A mammogram is a diagnostic image doctors use to look for abnormal breast tissue. It’s a powerful screening tool for breast cancer. A mammogram that spots something unusual in the breast can cause anxiety and worry. Many times, those abnormalities are not cancer. The results are a so-called false-positive. They may appear to be positive (cancer) at first. Further testing proves that the problem isn't cancer.

This happens to a lot of women. Up to half of all women who get a yearly mammogram starting at age 40 will get a false-positive result by age 50.

Who Gets a False-Positive Result

Some women are more likely than others to get a false-positive result after a mammogram. They include:

  • Younger women
  • Women with dense breasts
  • Women who have had previous breast biopsies
  • Women with a family history of breast cancer
  • Women taking estrogen, which increases breast density

The odds of a false-positive result are highest the first time you have a mammogram. The odds go down with later mammograms. This explains why younger women have a greater chance of having a false-positive. This is largely because the doctor is not familiar looking at your breast tissue. It helps if the doctor who reviews the mammogram has copies of your previous mammograms for comparison.
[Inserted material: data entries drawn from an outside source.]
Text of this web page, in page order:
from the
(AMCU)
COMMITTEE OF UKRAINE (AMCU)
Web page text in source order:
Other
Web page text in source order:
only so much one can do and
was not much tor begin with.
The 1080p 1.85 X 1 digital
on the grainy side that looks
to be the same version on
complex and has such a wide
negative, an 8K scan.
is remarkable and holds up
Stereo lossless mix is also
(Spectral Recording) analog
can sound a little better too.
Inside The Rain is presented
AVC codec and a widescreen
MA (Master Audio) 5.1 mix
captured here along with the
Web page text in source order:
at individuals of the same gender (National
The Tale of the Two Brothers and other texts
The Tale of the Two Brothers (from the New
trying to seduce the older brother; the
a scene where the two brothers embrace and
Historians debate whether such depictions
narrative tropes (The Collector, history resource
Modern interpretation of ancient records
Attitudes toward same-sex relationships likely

This can decrease your chances of having a false-positive result by 50%.

Other reasons for a false-positive include situations that make it difficult to tell normal from abnormal tissue, such as dense breasts.

What Comes Next After a False-Positive Result

All abnormal mammograms require more testing. Doctors need additional information to rule out or confirm breast cancer.
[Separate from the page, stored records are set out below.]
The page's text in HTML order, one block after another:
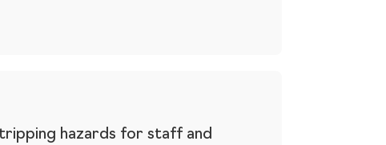
hazards for staff and
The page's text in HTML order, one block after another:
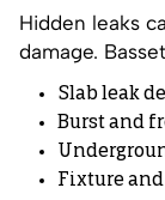
Hidden leaks
damage.
Slab leak
Burst and
Fixture
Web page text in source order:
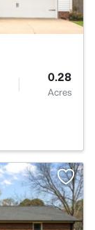
0.28
Acres

Additional testing may include: 

  • Ultrasound: an ultrasound is painless imaging test to get a moving, real-time picture of the inside of the breast. It uses sound waves instead of X-rays.
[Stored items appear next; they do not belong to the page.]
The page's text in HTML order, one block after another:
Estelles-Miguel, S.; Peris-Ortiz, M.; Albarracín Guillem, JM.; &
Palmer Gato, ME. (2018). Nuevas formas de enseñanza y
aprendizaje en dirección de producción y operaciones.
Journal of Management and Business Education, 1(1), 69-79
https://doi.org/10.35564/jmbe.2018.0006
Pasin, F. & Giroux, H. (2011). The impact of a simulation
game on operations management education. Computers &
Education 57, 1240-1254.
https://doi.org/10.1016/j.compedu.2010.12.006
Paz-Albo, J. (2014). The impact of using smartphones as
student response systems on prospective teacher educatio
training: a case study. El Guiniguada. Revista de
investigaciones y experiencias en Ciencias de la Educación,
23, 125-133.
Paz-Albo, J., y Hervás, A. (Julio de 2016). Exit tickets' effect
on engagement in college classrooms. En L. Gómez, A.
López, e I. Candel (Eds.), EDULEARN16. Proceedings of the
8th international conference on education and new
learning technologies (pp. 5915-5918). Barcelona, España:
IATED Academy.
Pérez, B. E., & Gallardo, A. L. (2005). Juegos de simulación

  • MRI (magnetic resonance imaging): an MRI is another painless imaging test to get a detailed view of the inside of the breast. An MRI is useful for women with dense breasts, or other conditions in which it is hard to compare normal and abnormal breast tissue by mammography or ultrasound. A breast MRI is also important for women with a high risk of breast cancer and for women with a new diagnosis of breast cancer.

  • Biopsy: a small sample of breast tissue for testing by a pathologist. The pathologist looks at the tissue with a microscope for signs of cancer.

It’s normal to be anxious when you are notified about a positive mammogram result. You have to undergo more testing. Then you have to wait for results to say whether you do or do not have cancer. Then you feel a wave of new emotions when you learn that you do not have breast cancer because the screen mammogram registered a "false positive."

Perhaps surprisingly, researchers found a possible benefit to the false-positive experience. Women with a false-positive result were more likely to say that they would continue with future breast cancer screening than other women. Screening is the best way to find cancer early, if it does develop.

Mammography Tips

A mammogram is still one of the best tools for detecting breast cancer at an early stage. A yearly clinical breast exam and performing a breast self-exam on a regular basis are crucial. You need to know how your breasts look and feel at varying times, not just once a month. This will help you know when something isn’t right.

There are several practical things you can do to increase the accuracy of your mammogram. Here are a few:

  • Go to the same radiology facility each time you have a mammogram. This will ensure consistency between mammograms. Ask about the radiologist’s experience in interpreting breast X-rays. You may want to ask about the yearly rate of false-positives. This will give you a sense of accuracy in reading breast X-rays. The facility should be aiming for a false-positive rate below 10%.

  • Bring your previous mammograms with you, especially if you switch facilities. You can request a copy of the X-ray films be sent from one facility to another.

  • Ask another radiologist, preferably one with vast experience reading mammograms, for a second opinion if you get a false-positive result.

  • Don’t put lotion, body spray, or any other type of product on your upper body, not even deodorant. These products can interfere with the accuracy of the X-ray.